This is an automated document processing system that works like a smart assistant for PDFs. You drop a PDF into a Google Drive folder, and the system takes it from there — it reads every page, pulls out all the text, saves any images it finds, writes a short summary of what each page is about, and neatly organizes everything into a spreadsheet. No manual copying and pasting.
It's designed for anyone dealing with large PDF documents — whether it's reports, scanned contracts, manuals, or research papers. The workflow handles up to 200 pages per document and processes everything in the background.
The system watches a designated Google Drive folder. As soon as a PDF is uploaded, the workflow starts automatically.
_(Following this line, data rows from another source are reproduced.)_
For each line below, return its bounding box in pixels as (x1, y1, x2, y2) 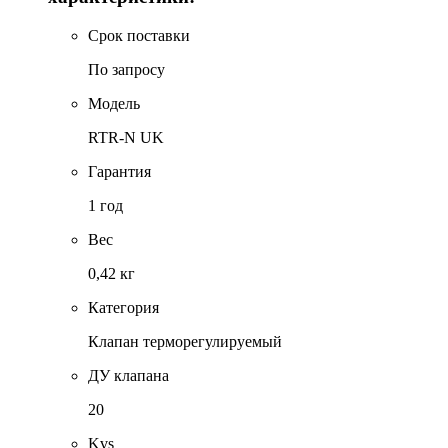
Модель (88, 94, 140, 112)
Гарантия (88, 162, 151, 180)
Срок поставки (88, 26, 190, 44)
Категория (88, 298, 159, 316)
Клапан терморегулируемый (88, 332, 282, 350)
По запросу (88, 60, 165, 78)
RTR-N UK (88, 128, 164, 146)
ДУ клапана (88, 366, 169, 384)

The PDF is sent to Mistral's OCR API, which scans each page and extracts both text and embedded images with high accuracy.
Every image found in the document is extracted, given a clear filename (page number + image number), and uploaded to a separate Google Drive folder. The image links are tracked in the spreadsheet.
Each page's text is passed to GPT-4.1-mini, which generates a short, one-line summary. This makes it easy to understand what a document contains at a glance.
All extracted data lands in a Google Sheet — page number, full extracted text, AI summary, image filenames, and image links. It's a clean, searchable record of your entire document.
There's nothing to click once the PDF is uploaded. The system watches, processes, and organizes everything from start to finish automatically.
Images aren't just dumped into a folder. Each one is named based on which document and page it came from, so you can always trace an image back to its source.
AI writes a short summary for every page. This is especially useful for long documents — you can browse the summaries to find the page you actually need without scrolling through hundreds of pages.
Everything lives in a Google Sheet with separate sections for text content and image data. It's easy to search, filter, export, or share with others.